I'm was entirely sure I saw the repetition on Movement 5. Had to go back a few times to sort of get it. It was not quite as literal as I expected it to be. Even after returning to the original material to check it out. It became more obvious later, but again, I return to the option of me simply not being used to the material. Need to study more throughly, but I didn't want to delay a reply any longer. 
Totally agree on the velociraptors though.

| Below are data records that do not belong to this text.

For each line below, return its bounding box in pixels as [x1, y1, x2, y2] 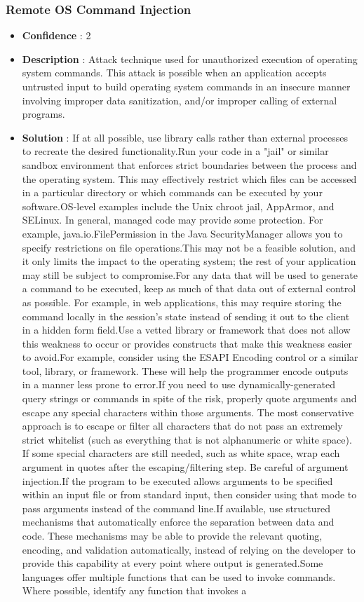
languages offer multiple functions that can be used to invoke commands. [22, 569, 336, 584]
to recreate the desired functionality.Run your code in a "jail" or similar [22, 144, 329, 158]
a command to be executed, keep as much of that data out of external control [22, 281, 356, 296]
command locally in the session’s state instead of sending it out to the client [22, 308, 350, 323]
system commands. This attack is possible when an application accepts [22, 65, 327, 80]
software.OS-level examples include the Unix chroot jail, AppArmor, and [22, 198, 335, 213]
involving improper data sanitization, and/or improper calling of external [22, 93, 337, 107]
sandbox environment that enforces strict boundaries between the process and [22, 157, 357, 172]

About the second piece... As I began to listen to it, I thought it was a bit weird that you would call it a fugue, I would have never known otherwise. I really did try to pay attention throughout the thing to see if I could get the contrapuntal nature, but it didn't work quite well. Maybe "subtle" is not the exact, right, word, but it really is the only one I can offer. Maybe because the work is not blazing fast and with drastic alterations of note value on each part (like some of Bach's fugues).
I couldn't follow the subject at all during Mvt. 3. Had even less success with Mvt. 4... Best I can say is that I did notice the contrapuntal "effect" reoccurring during several points in the last movement, but that is pretty much it. I can notice the piece in itself signifying something important, but I can't quite grasp the melody itself as something recognizable. It takes me a while to assimilate music, I'm afraid. I've found the score for it and will try again later on, see if I can be more successful with the notation in front of me.

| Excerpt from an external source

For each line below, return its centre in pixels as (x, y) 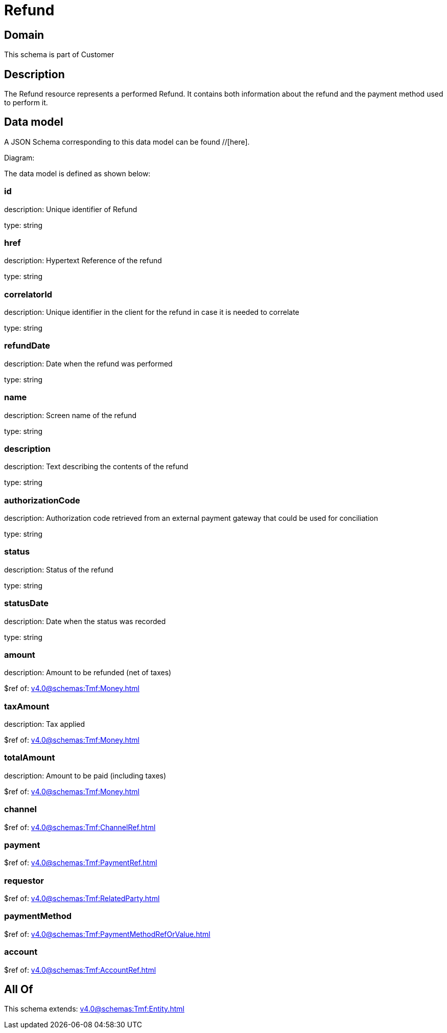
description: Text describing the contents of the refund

At any rate, love me some Brahms (not that I have any dislike towards Bartok, just not used to hearing his stuff). I think I started to notice my taste for his work after you pointed me to him multiple times. I was studying his Symphony No. 1 a few days ago... I'm ashamed to say that I had to turn to a piano reduction of the work so that I could effectively follow it on paper. Reading 4 bars per page spread across 12 staffs of different instruments doing slightly different things was proving quite difficult... Maybe once I get more acquainted with the material I can go back to the full score.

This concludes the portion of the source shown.